Problem requirements: Copy down every line of the data that follows exactly. Omit the pictures.

[Records contained in a dataset]
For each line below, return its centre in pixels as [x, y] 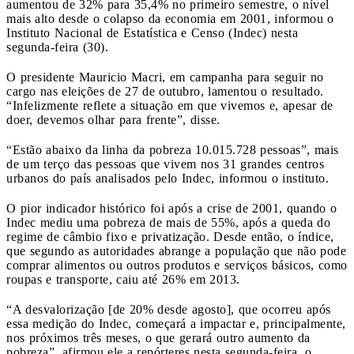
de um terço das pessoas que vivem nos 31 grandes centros [165, 164]
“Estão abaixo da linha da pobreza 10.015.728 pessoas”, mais [173, 149]
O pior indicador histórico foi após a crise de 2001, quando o [171, 208]
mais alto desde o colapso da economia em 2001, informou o [170, 18]
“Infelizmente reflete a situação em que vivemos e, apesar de [170, 105]
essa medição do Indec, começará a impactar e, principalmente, [176, 323]
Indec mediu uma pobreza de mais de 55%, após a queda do [168, 222]
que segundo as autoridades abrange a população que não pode [176, 250]

Exercise output:
For each line below, return its centre in pixels as [x, y] 
de um terço das pessoas que vivem nos 31 grandes centros [165, 164]
“Estão abaixo da linha da pobreza 10.015.728 pessoas”, mais [173, 149]
O pior indicador histórico foi após a crise de 2001, quando o [171, 208]
mais alto desde o colapso da economia em 2001, informou o [170, 18]
“Infelizmente reflete a situação em que vivemos e, apesar de [170, 105]
essa medição do Indec, começará a impactar e, principalmente, [176, 323]
Indec mediu uma pobreza de mais de 55%, após a queda do [168, 222]
que segundo as autoridades abrange a população que não pode [176, 250]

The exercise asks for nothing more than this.